*PROBLEM DESCRIPTION*
Once the line with "dialog for the" is found, repeat exactly that line and every one after it until the data below ends, including the last line.

-- Opening Marker --

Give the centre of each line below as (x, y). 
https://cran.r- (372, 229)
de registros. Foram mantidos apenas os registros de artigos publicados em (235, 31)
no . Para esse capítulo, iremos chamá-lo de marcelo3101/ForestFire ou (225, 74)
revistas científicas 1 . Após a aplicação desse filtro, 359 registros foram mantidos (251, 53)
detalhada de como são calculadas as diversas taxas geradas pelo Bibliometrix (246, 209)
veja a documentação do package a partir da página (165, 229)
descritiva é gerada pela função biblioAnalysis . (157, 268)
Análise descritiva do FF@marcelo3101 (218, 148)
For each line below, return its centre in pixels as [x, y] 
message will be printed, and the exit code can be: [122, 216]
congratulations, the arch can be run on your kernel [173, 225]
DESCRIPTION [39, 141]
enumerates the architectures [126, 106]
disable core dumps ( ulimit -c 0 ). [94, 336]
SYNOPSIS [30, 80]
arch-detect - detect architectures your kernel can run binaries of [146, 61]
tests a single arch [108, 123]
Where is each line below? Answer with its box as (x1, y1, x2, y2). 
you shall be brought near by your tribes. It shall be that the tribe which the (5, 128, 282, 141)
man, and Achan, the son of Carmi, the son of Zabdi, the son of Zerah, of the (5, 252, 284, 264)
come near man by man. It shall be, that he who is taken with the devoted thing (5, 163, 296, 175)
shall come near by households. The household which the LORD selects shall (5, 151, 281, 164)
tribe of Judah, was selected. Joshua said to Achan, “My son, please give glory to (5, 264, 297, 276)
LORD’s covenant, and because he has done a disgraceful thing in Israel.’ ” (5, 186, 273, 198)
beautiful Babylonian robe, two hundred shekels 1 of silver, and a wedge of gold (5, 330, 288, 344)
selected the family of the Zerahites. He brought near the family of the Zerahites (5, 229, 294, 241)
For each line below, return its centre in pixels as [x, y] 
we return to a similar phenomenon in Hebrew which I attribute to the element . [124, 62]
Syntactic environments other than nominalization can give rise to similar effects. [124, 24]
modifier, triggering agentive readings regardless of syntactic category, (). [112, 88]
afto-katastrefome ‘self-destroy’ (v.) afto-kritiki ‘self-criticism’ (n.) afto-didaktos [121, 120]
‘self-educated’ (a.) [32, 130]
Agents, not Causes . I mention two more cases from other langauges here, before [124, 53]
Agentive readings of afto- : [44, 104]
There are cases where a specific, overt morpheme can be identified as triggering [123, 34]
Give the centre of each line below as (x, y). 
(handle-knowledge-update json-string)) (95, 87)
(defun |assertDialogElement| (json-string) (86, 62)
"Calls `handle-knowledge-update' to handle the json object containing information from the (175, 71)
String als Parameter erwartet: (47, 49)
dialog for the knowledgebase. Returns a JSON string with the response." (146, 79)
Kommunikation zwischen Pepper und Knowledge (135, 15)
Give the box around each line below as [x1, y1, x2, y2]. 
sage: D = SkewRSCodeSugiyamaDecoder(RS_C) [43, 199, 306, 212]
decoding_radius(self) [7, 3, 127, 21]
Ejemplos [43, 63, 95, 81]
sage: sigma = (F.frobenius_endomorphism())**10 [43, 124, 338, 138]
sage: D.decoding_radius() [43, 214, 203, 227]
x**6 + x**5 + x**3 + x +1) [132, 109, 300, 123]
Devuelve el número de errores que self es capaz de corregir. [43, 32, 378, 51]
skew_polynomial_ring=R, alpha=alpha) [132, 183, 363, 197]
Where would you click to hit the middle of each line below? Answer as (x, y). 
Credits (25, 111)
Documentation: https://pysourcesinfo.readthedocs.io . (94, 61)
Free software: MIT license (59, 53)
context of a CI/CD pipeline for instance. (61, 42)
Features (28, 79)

-- Closing Marker --

*REPLY*
dialog for the knowledgebase. Returns a JSON string with the response." (146, 79)
Kommunikation zwischen Pepper und Knowledge (135, 15)
Give the box around each line below as [x1, y1, x2, y2]. 
sage: D = SkewRSCodeSugiyamaDecoder(RS_C) [43, 199, 306, 212]
decoding_radius(self) [7, 3, 127, 21]
Ejemplos [43, 63, 95, 81]
sage: sigma = (F.frobenius_endomorphism())**10 [43, 124, 338, 138]
sage: D.decoding_radius() [43, 214, 203, 227]
x**6 + x**5 + x**3 + x +1) [132, 109, 300, 123]
Devuelve el número de errores que self es capaz de corregir. [43, 32, 378, 51]
skew_polynomial_ring=R, alpha=alpha) [132, 183, 363, 197]
Where would you click to hit the middle of each line below? Answer as (x, y). 
Credits (25, 111)
Documentation: https://pysourcesinfo.readthedocs.io . (94, 61)
Free software: MIT license (59, 53)
context of a CI/CD pipeline for instance. (61, 42)
Features (28, 79)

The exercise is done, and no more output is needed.